--- Goal of the exercise ---
Write the entries out exactly. Any images they hold stay out of the copy.

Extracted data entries
....................
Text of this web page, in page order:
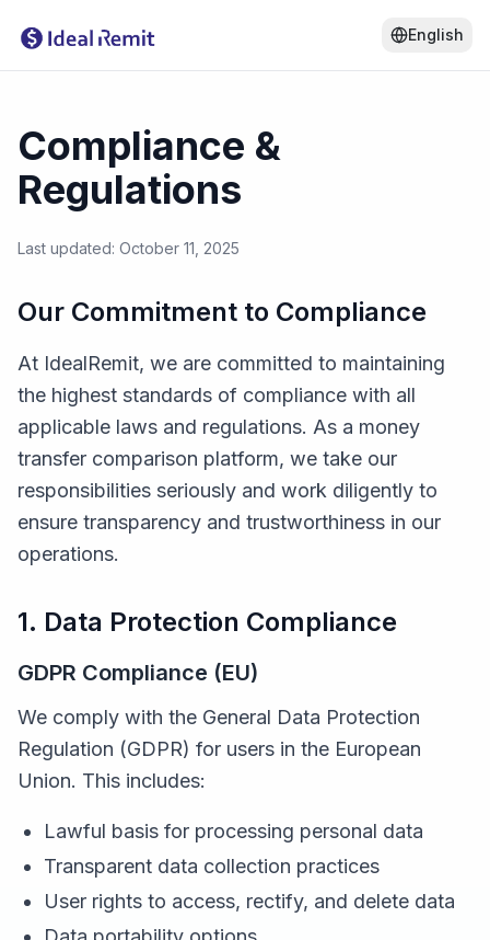
English
Compliance &
Regulations
Last updated: October 11, 2025
Our Commitment to Compliance
At IdealRemit, we are committed to maintaining
the highest standards of compliance with all
applicable laws and regulations. As a money
transfer comparison platform, we take our
responsibilities seriously and work diligently to
ensure transparency and trustworthiness in our
operations.
1. Data Protection Compliance
GDPR Compliance (EU)
We comply with the General Data Protection
Regulation (GDPR) for users in the European
Union. This includes:
Lawful basis for processing personal data
Transparent data collection practices
User rights to access, rectify, and delete data
....................
--- Response to this task ---
Text of this web page, in page order:
English
Compliance &
Regulations
Last updated: October 11, 2025
Our Commitment to Compliance
At IdealRemit, we are committed to maintaining
the highest standards of compliance with all
applicable laws and regulations. As a money
transfer comparison platform, we take our
responsibilities seriously and work diligently to
ensure transparency and trustworthiness in our
operations.
1. Data Protection Compliance
GDPR Compliance (EU)
We comply with the General Data Protection
Regulation (GDPR) for users in the European
Union. This includes:
Lawful basis for processing personal data
Transparent data collection practices
User rights to access, rectify, and delete data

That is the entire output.